[Stored items from a collection]
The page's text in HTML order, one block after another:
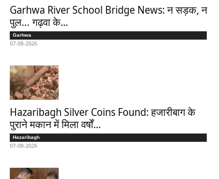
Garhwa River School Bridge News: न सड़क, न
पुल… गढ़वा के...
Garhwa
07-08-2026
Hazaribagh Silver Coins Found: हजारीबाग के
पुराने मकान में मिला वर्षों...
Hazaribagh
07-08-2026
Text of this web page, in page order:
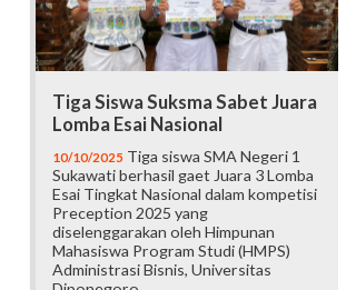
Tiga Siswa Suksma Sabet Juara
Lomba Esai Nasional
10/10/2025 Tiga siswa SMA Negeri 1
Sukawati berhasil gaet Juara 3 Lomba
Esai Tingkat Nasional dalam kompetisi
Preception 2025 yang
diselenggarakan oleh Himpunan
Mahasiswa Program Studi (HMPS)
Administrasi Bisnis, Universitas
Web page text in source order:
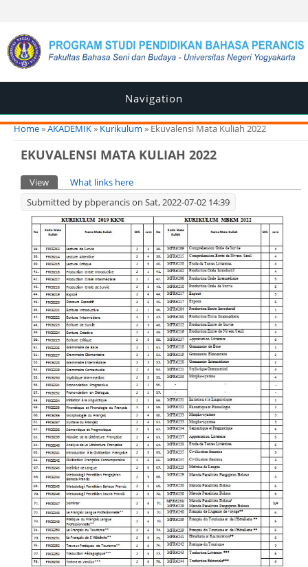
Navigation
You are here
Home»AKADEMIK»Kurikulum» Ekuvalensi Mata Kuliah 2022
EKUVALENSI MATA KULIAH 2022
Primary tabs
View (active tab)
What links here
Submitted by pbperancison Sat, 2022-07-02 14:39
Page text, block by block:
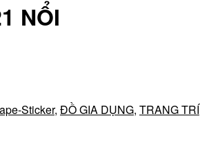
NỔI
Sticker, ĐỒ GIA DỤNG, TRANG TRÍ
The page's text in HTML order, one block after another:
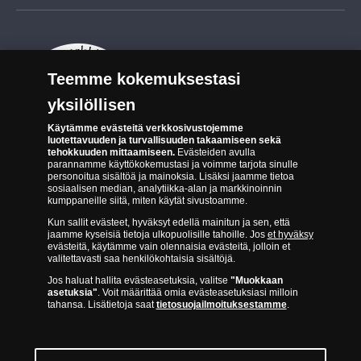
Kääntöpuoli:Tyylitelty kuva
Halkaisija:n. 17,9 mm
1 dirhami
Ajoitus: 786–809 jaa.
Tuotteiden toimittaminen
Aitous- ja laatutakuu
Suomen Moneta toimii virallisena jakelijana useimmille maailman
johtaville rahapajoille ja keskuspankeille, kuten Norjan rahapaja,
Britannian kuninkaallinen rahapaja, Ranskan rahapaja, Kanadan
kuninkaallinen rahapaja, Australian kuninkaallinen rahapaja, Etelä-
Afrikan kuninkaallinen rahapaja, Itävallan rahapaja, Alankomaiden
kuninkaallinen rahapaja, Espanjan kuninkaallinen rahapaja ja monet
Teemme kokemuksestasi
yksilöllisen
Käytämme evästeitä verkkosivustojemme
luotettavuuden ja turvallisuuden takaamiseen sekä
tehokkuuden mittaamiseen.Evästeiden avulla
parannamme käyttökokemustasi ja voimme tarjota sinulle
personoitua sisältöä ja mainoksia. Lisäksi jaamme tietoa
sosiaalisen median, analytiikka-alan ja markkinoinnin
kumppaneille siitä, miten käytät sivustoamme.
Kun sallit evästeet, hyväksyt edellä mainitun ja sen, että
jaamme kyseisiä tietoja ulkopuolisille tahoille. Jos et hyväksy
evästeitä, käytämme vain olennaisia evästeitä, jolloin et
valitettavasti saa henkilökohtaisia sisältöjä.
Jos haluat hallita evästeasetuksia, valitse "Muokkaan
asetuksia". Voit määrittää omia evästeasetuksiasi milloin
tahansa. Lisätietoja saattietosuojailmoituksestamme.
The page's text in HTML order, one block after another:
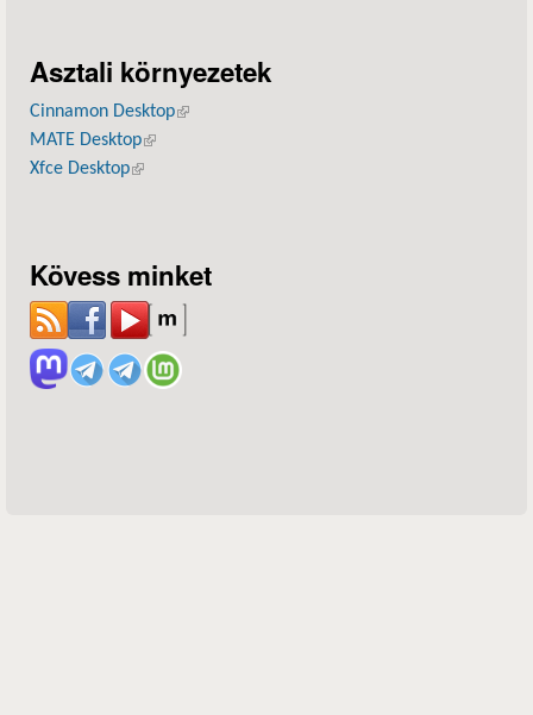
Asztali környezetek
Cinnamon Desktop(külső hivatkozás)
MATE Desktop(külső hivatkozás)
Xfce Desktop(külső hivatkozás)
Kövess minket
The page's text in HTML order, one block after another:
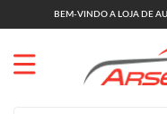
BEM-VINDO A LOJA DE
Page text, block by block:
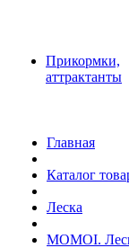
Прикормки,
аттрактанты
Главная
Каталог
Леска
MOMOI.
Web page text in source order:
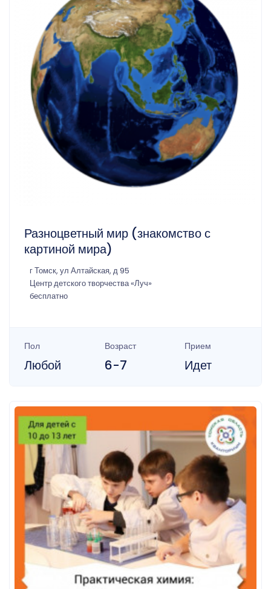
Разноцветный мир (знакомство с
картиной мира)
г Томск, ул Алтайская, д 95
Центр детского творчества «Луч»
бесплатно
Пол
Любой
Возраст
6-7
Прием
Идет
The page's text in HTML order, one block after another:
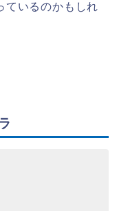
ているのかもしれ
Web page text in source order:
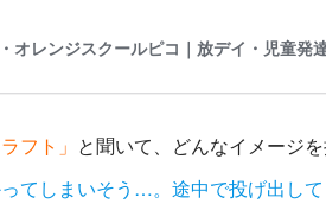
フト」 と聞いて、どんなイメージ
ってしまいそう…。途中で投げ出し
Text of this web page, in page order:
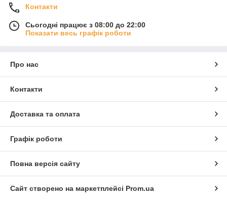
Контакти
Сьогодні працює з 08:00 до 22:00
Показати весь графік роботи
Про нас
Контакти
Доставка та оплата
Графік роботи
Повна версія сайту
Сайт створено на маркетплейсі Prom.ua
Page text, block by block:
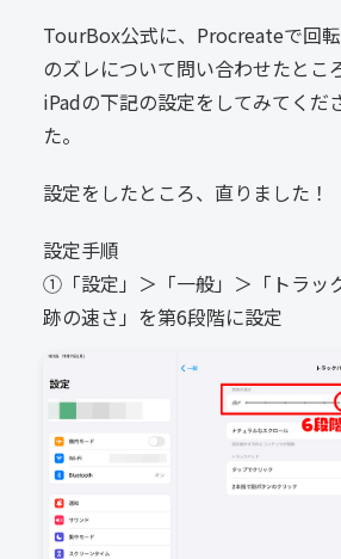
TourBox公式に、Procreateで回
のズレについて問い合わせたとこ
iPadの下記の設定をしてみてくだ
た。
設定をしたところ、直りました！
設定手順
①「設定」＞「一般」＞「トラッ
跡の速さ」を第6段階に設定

-- What is needed --
Transcribe all of the entries word for word, but skip any pictures they contain.

-- Reply to the task --
The page's text in HTML order, one block after another:
Garhwa River School Bridge News: न सड़क, न
पुल… गढ़वा के...
Garhwa
07-08-2026
Hazaribagh Silver Coins Found: हजारीबाग के
पुराने मकान में मिला वर्षों...
Hazaribagh
07-08-2026
Text of this web page, in page order:
Tiga Siswa Suksma Sabet Juara
Lomba Esai Nasional
10/10/2025 Tiga siswa SMA Negeri 1
Sukawati berhasil gaet Juara 3 Lomba
Esai Tingkat Nasional dalam kompetisi
Preception 2025 yang
diselenggarakan oleh Himpunan
Mahasiswa Program Studi (HMPS)
Administrasi Bisnis, Universitas
Web page text in source order:
Navigation
You are here
Home»AKADEMIK»Kurikulum» Ekuvalensi Mata Kuliah 2022
EKUVALENSI MATA KULIAH 2022
Primary tabs
View (active tab)
What links here
Submitted by pbperancison Sat, 2022-07-02 14:39
Page text, block by block:
NỔI
Sticker, ĐỒ GIA DỤNG, TRANG TRÍ
The page's text in HTML order, one block after another:
Kääntöpuoli:Tyylitelty kuva
Halkaisija:n. 17,9 mm
1 dirhami
Ajoitus: 786–809 jaa.
Tuotteiden toimittaminen
Aitous- ja laatutakuu
Suomen Moneta toimii virallisena jakelijana useimmille maailman
johtaville rahapajoille ja keskuspankeille, kuten Norjan rahapaja,
Britannian kuninkaallinen rahapaja, Ranskan rahapaja, Kanadan
kuninkaallinen rahapaja, Australian kuninkaallinen rahapaja, Etelä-
Afrikan kuninkaallinen rahapaja, Itävallan rahapaja, Alankomaiden
kuninkaallinen rahapaja, Espanjan kuninkaallinen rahapaja ja monet
Teemme kokemuksestasi
yksilöllisen
Käytämme evästeitä verkkosivustojemme
luotettavuuden ja turvallisuuden takaamiseen sekä
tehokkuuden mittaamiseen.Evästeiden avulla
parannamme käyttökokemustasi ja voimme tarjota sinulle
personoitua sisältöä ja mainoksia. Lisäksi jaamme tietoa
sosiaalisen median, analytiikka-alan ja markkinoinnin
kumppaneille siitä, miten käytät sivustoamme.
Kun sallit evästeet, hyväksyt edellä mainitun ja sen, että
jaamme kyseisiä tietoja ulkopuolisille tahoille. Jos et hyväksy
evästeitä, käytämme vain olennaisia evästeitä, jolloin et
valitettavasti saa henkilökohtaisia sisältöjä.
Jos haluat hallita evästeasetuksia, valitse "Muokkaan
asetuksia". Voit määrittää omia evästeasetuksiasi milloin
tahansa. Lisätietoja saattietosuojailmoituksestamme.
The page's text in HTML order, one block after another:
Asztali környezetek
Cinnamon Desktop(külső hivatkozás)
MATE Desktop(külső hivatkozás)
Xfce Desktop(külső hivatkozás)
Kövess minket
The page's text in HTML order, one block after another:
BEM-VINDO A LOJA DE
Page text, block by block:
Прикормки,
аттрактанты
Главная
Каталог
Леска
MOMOI.
Web page text in source order:
Разноцветный мир (знакомство с
картиной мира)
г Томск, ул Алтайская, д 95
Центр детского творчества «Луч»
бесплатно
Пол
Любой
Возраст
6-7
Прием
Идет
The page's text in HTML order, one block after another:
ているのかもしれ
Web page text in source order:
フト」 と聞いて、どんなイメージ
ってしまいそう…。途中で投げ出し
Text of this web page, in page order:
Контакти
Сьогодні працює з 08:00 до 22:00
Показати весь графік роботи
Про нас
Контакти
Доставка та оплата
Графік роботи
Повна версія сайту
Сайт створено на маркетплейсі Prom.ua
Page text, block by block:
TourBox公式に、Procreateで回
のズレについて問い合わせたとこ
iPadの下記の設定をしてみてくだ
た。
設定をしたところ、直りました！
設定手順
①「設定」＞「一般」＞「トラッ
跡の速さ」を第6段階に設定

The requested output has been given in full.